ORFer will save all protein or DNA sequences to one Fasta file, if you choose Save Fasta Protein or Save Fasta DNA in the Save menu. If you want to save only a set of sequences, check the boxes in the Selected column in the Search Results table of those sequences and select Save selected only in the Save menu.
This format is suited for opening with Microsoft Excel. Open the Save menu and choose Save Tab delimited. By default, all sequences are saved. If you want to save only a set of sequences, check the boxes in the Selected column in the Search Results table of those sequences and select Save selected only in the Save menu.
Set up the local database as described. If you choose not to save the database password, make sure to enter it again upon program start. By default, all sequences are saved. If you want to save only a set of sequences, check the boxes in the Selected column in the Search Results table of those sequences and select Save selected only in the Save menu.
Open the Search menu and choose Get all sequences in local database. This will read all entries present in the local database. If you want to retrieve a subset of entries, prepare a list of the respective GIs. Select Search in local database first in the Preferences, open the Search menu and select your list file by choosing Open Search List.
If you are using Oracle or mySQL, you could use SQuirrel-SQL to retrieve a list of GI identifiers by SQL.
With the help menu, you can open text boxes with success messages (Show messages) and error messages (Show errors). This is mainly useful if something goes wrong.
ORFer can be run in non-interactive mode by excuting orfer.jar from the command
line with a the file name of list of GI identifier or accession numbers as argument.

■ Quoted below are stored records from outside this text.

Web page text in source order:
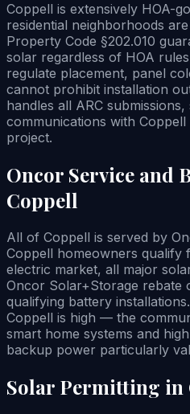
Coppell is extensively HOA-
residential neighborhoods
Property Code §202.010
solar regardless of HOA
regulate placement, panel
cannot prohibit installation
handles all ARC
communications with
project.
Oncor Service and
Coppell
All of Coppell is served by
Coppell homeowners qualify
electric market, all major
Oncor Solar+Storage
qualifying battery
Coppell is high — the
smart home systems and
backup power particularly
Solar Permitting in
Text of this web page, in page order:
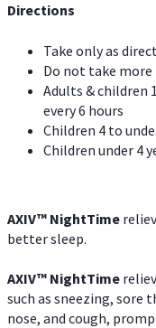
Directions
Take only as
Do not take more
Adults & children
every 6 hours
Children 4 to
Children under 4
AXIV™ NightTime
better sleep.
AXIV™ NightTime
such as sneezing, sore
nose, and cough,
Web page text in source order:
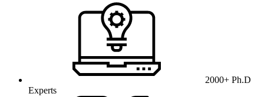
2000+ Ph.D
Experts
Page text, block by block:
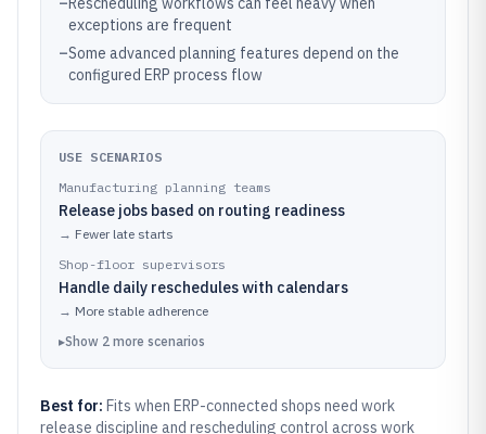
exceptions are frequent
–Some advanced planning features depend on the
configured ERP process flow
USE SCENARIOS
Manufacturing planning teams
Release jobs based on routing readiness
→ Fewer late starts
Shop-floor supervisors
Handle daily reschedules with calendars
→ More stable adherence
▸Show 2 more scenarios
Best for: Fits when ERP-connected shops need work
release discipline and rescheduling control across work
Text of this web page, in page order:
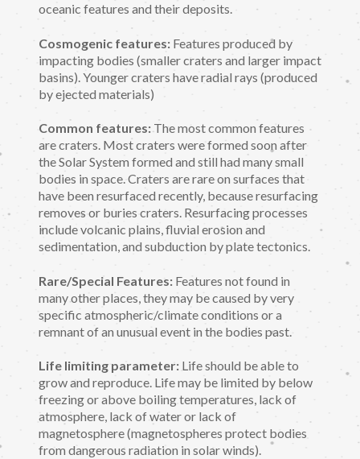
oceanic features and their deposits.
Cosmogenic features: Features produced by
impacting bodies (smaller craters and larger impact
basins). Younger craters have radial rays (produced
by ejected materials)
Common features:The most common features
are craters. Most craters were formed soon after
the Solar System formed and still had many small
bodies in space. Craters are rare on surfaces that
have been resurfaced recently, because resurfacing
removes or buries craters. Resurfacing processes
include volcanic plains, fluvial erosion and
sedimentation, and subduction by plate tectonics.
Rare/Special Features: Features not found in
many other places, they may be caused by very
specific atmospheric/climate conditions or a
remnant of an unusual event in the bodies past.
Life limiting parameter: Life should be able to
grow and reproduce. Life may be limited by below
freezing or above boiling temperatures, lack of
atmosphere, lack of water or lack of
magnetosphere (magnetospheres protect bodies
from dangerous radiation in solar winds).
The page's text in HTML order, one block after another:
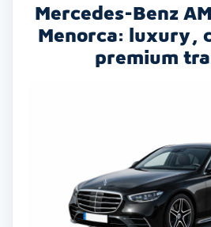
Mercedes-Benz
Menorca: luxury,
premium
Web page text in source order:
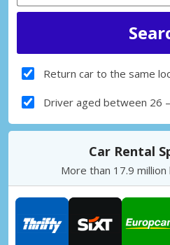
Return car to the same
Driver aged between 26
Car Rental
More than 17.9

orfer.jar is included in the file orfer-x.x-bin.zip, which can be downloaded
at SourceForge
java -jar orfer.jar gi_liste.txt
All protein and DNA sequences will be written to the files pep.fasta
and dna.fasta in the local directory, respectively.
Place a file orfer.properties with
the details of the database connection in the same directory. All retrieved
sequences are automatically stored in the local database.
Clear search list
Repeat Search
Abort search
Reset
Exit Program
Sorry, not all menu commands are documented yet.
Search might fail for certain sequences. Some of the XML files sent by the NCBI are malformed and cannot be parsed by ORFer. The reason could also be an interrupted internet connection or a high load on the NCBI web server. If an accession number was used to search, the search should be repeated with the respective GI identifier. To convert a list of accession numbers to GI identifiers, use NCBI Batch Entrez: upload the list of accession number and choose GI list as the save format.
It might be helpful to display general output and error messages on a Java console window. To display the Java console, set the appropriate options in the Java Web Start Application Manager in Files/Preferences/Advanced.